Task statement
Each entry needs to be reproduced exactly, with none left out.
━━ Record set ━━
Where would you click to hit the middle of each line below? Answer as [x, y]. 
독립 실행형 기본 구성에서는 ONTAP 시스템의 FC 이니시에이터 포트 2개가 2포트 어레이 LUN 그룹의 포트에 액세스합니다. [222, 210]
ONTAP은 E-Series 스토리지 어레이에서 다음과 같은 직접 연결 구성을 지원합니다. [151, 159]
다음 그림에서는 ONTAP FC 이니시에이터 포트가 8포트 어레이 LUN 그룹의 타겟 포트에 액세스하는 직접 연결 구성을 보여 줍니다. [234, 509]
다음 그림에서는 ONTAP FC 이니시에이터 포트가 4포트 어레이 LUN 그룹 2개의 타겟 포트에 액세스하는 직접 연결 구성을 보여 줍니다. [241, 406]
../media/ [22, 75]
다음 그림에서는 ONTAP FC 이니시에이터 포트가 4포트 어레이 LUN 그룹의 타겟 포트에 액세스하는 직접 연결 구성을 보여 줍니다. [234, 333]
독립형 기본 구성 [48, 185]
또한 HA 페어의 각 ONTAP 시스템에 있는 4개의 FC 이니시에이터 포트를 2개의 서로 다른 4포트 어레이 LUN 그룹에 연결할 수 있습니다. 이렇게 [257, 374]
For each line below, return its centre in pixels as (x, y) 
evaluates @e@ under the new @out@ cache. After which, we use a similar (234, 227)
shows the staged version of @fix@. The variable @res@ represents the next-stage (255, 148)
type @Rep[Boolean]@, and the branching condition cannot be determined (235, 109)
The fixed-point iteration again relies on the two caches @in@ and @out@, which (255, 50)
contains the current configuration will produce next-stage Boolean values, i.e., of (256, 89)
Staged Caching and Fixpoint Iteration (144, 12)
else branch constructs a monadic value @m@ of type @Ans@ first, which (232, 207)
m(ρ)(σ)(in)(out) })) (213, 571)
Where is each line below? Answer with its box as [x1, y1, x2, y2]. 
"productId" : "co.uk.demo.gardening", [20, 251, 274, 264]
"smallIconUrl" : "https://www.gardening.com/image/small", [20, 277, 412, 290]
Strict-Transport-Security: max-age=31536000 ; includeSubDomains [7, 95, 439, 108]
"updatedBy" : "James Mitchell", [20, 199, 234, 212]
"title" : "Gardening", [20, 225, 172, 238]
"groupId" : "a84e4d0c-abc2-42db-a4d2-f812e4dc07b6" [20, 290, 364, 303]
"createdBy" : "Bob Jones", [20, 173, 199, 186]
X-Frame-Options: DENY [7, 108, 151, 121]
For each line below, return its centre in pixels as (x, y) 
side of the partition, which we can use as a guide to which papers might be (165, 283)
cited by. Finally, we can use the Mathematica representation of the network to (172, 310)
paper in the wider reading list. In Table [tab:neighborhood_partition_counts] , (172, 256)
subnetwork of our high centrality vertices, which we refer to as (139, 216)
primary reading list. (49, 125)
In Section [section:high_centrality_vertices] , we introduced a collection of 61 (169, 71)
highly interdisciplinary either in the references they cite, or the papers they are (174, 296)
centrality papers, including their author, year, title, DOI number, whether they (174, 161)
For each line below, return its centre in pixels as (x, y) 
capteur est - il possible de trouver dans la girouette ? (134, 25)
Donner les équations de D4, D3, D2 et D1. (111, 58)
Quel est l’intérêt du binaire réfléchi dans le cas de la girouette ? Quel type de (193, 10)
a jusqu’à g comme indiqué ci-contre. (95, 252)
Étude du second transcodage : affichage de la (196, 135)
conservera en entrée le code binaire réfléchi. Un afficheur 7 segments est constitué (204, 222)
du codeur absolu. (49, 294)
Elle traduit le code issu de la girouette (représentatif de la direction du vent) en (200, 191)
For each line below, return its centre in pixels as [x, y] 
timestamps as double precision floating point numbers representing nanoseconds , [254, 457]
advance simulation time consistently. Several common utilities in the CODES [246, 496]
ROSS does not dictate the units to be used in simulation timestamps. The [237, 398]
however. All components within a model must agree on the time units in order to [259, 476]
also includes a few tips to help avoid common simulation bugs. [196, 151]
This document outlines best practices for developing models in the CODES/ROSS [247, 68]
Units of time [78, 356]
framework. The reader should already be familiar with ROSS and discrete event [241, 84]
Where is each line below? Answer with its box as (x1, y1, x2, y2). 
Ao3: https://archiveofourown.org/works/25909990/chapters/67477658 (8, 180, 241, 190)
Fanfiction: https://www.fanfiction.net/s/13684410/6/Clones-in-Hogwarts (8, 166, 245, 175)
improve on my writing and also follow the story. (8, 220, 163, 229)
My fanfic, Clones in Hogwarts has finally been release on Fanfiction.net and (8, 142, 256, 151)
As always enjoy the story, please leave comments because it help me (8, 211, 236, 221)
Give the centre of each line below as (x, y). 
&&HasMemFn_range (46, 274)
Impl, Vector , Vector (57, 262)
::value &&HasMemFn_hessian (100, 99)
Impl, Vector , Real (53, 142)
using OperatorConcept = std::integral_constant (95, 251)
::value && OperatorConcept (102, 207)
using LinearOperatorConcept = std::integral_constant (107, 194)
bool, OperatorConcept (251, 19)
━━━
Answer area
Where would you click to hit the middle of each line below? Answer as [x, y]. 
독립 실행형 기본 구성에서는 ONTAP 시스템의 FC 이니시에이터 포트 2개가 2포트 어레이 LUN 그룹의 포트에 액세스합니다. [222, 210]
ONTAP은 E-Series 스토리지 어레이에서 다음과 같은 직접 연결 구성을 지원합니다. [151, 159]
다음 그림에서는 ONTAP FC 이니시에이터 포트가 8포트 어레이 LUN 그룹의 타겟 포트에 액세스하는 직접 연결 구성을 보여 줍니다. [234, 509]
다음 그림에서는 ONTAP FC 이니시에이터 포트가 4포트 어레이 LUN 그룹 2개의 타겟 포트에 액세스하는 직접 연결 구성을 보여 줍니다. [241, 406]
../media/ [22, 75]
다음 그림에서는 ONTAP FC 이니시에이터 포트가 4포트 어레이 LUN 그룹의 타겟 포트에 액세스하는 직접 연결 구성을 보여 줍니다. [234, 333]
독립형 기본 구성 [48, 185]
또한 HA 페어의 각 ONTAP 시스템에 있는 4개의 FC 이니시에이터 포트를 2개의 서로 다른 4포트 어레이 LUN 그룹에 연결할 수 있습니다. 이렇게 [257, 374]
For each line below, return its centre in pixels as (x, y) 
evaluates @e@ under the new @out@ cache. After which, we use a similar (234, 227)
shows the staged version of @fix@. The variable @res@ represents the next-stage (255, 148)
type @Rep[Boolean]@, and the branching condition cannot be determined (235, 109)
The fixed-point iteration again relies on the two caches @in@ and @out@, which (255, 50)
contains the current configuration will produce next-stage Boolean values, i.e., of (256, 89)
Staged Caching and Fixpoint Iteration (144, 12)
else branch constructs a monadic value @m@ of type @Ans@ first, which (232, 207)
m(ρ)(σ)(in)(out) })) (213, 571)
Where is each line below? Answer with its box as [x1, y1, x2, y2]. 
"productId" : "co.uk.demo.gardening", [20, 251, 274, 264]
"smallIconUrl" : "https://www.gardening.com/image/small", [20, 277, 412, 290]
Strict-Transport-Security: max-age=31536000 ; includeSubDomains [7, 95, 439, 108]
"updatedBy" : "James Mitchell", [20, 199, 234, 212]
"title" : "Gardening", [20, 225, 172, 238]
"groupId" : "a84e4d0c-abc2-42db-a4d2-f812e4dc07b6" [20, 290, 364, 303]
"createdBy" : "Bob Jones", [20, 173, 199, 186]
X-Frame-Options: DENY [7, 108, 151, 121]
For each line below, return its centre in pixels as (x, y) 
side of the partition, which we can use as a guide to which papers might be (165, 283)
cited by. Finally, we can use the Mathematica representation of the network to (172, 310)
paper in the wider reading list. In Table [tab:neighborhood_partition_counts] , (172, 256)
subnetwork of our high centrality vertices, which we refer to as (139, 216)
primary reading list. (49, 125)
In Section [section:high_centrality_vertices] , we introduced a collection of 61 (169, 71)
highly interdisciplinary either in the references they cite, or the papers they are (174, 296)
centrality papers, including their author, year, title, DOI number, whether they (174, 161)
For each line below, return its centre in pixels as (x, y) 
capteur est - il possible de trouver dans la girouette ? (134, 25)
Donner les équations de D4, D3, D2 et D1. (111, 58)
Quel est l’intérêt du binaire réfléchi dans le cas de la girouette ? Quel type de (193, 10)
a jusqu’à g comme indiqué ci-contre. (95, 252)
Étude du second transcodage : affichage de la (196, 135)
conservera en entrée le code binaire réfléchi. Un afficheur 7 segments est constitué (204, 222)
du codeur absolu. (49, 294)
Elle traduit le code issu de la girouette (représentatif de la direction du vent) en (200, 191)
For each line below, return its centre in pixels as [x, y] 
timestamps as double precision floating point numbers representing nanoseconds , [254, 457]
advance simulation time consistently. Several common utilities in the CODES [246, 496]
ROSS does not dictate the units to be used in simulation timestamps. The [237, 398]
however. All components within a model must agree on the time units in order to [259, 476]
also includes a few tips to help avoid common simulation bugs. [196, 151]
This document outlines best practices for developing models in the CODES/ROSS [247, 68]
Units of time [78, 356]
framework. The reader should already be familiar with ROSS and discrete event [241, 84]
Where is each line below? Answer with its box as (x1, y1, x2, y2). 
Ao3: https://archiveofourown.org/works/25909990/chapters/67477658 (8, 180, 241, 190)
Fanfiction: https://www.fanfiction.net/s/13684410/6/Clones-in-Hogwarts (8, 166, 245, 175)
improve on my writing and also follow the story. (8, 220, 163, 229)
My fanfic, Clones in Hogwarts has finally been release on Fanfiction.net and (8, 142, 256, 151)
As always enjoy the story, please leave comments because it help me (8, 211, 236, 221)
Give the centre of each line below as (x, y). 
&&HasMemFn_range (46, 274)
Impl, Vector , Vector (57, 262)
::value &&HasMemFn_hessian (100, 99)
Impl, Vector , Real (53, 142)
using OperatorConcept = std::integral_constant (95, 251)
::value && OperatorConcept (102, 207)
using LinearOperatorConcept = std::integral_constant (107, 194)
bool, OperatorConcept (251, 19)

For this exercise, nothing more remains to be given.